=== Begin Enclosure ===

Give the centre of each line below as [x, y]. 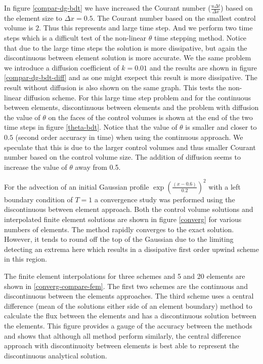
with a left [225, 186]
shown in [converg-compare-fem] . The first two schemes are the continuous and [126, 286]
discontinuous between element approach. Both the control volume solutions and [129, 209]
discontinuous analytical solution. [56, 355]
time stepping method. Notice [201, 38]
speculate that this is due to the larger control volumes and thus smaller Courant [130, 147]
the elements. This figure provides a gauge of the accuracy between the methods [128, 325]
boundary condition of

=== End Enclosure ===

**Action item:**
Would you please repeat all the data word for word, but without the pictures?

**Task result:**
Give the centre of each line below as [x, y]. 
with a left [225, 186]
shown in [converg-compare-fem] . The first two schemes are the continuous and [126, 286]
discontinuous between element approach. Both the control volume solutions and [129, 209]
discontinuous analytical solution. [56, 355]
time stepping method. Notice [201, 38]
speculate that this is due to the larger control volumes and thus smaller Courant [130, 147]
the elements. This figure provides a gauge of the accuracy between the methods [128, 325]
boundary condition of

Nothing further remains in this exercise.